Well if all the lights/fans run on 12V you just cut the +12V wire on that particular string and solder a normal 2way switch into the line. Thats a 3 minute job and you cant really do anything wrong.


----------



## Sarkast (Sep 12, 2004)

Actually i just came across this:

http://www.directron.com/switch.html


----------



## absentlySocial (Jul 9, 2004)

so yellow is +12v, right.

i did with cut and sodered it. but the switch i have is lighted, so there are three points i can soder too. i dont really care about the light though.

the wires running to the lights and the vpu fan are yellow and black, but the the case fans are red and black. does that mean they arent 12v?

i cut and sodered the wire to the switch, but it didnt work. could it might be backwards, or does that not matter?

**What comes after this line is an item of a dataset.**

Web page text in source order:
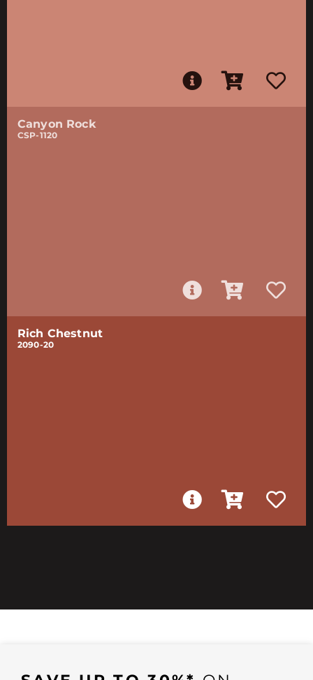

ill play around with it some more tonight. because i've already bought the stuff for it, and the rocker switch is perfect for where i want to put it.


----------



## absentlySocial (Jul 9, 2004)

ok, so i got a different toggle switch i had to work. thanks alot dude.


----------



## 95five-0 (Dec 7, 2004)

can you post some pics I would like to see how it came out


----------



## absentlySocial (Jul 9, 2004)

sure, here you go.

























plus it turns off 8 fans, so it gets a lot more quiet.

excuse the dust, heh


----------



## Fr4665 (Nov 18, 2004)

dang dude thats alot of cables in there what you packing ? but i like the idea of the switch on the top not bad


----------



## Sarkast (Sep 12, 2004)

Is that pile of cables part of the case design ? lol Just kidding...

Just an idea - with the cables neatly sleeved and/ or tucked out of the way you could probably run 2 fans instead of 8 and still have the same airlfow ...

;-)


----------



## absentlySocial (Jul 9, 2004)

haha, i have a 560w thermaltake purepower power supply.

its still a work in progress. its still way messy in there(as you can see) because im constantly moving things. so its easier to have it messy, for right noiw at least.


----------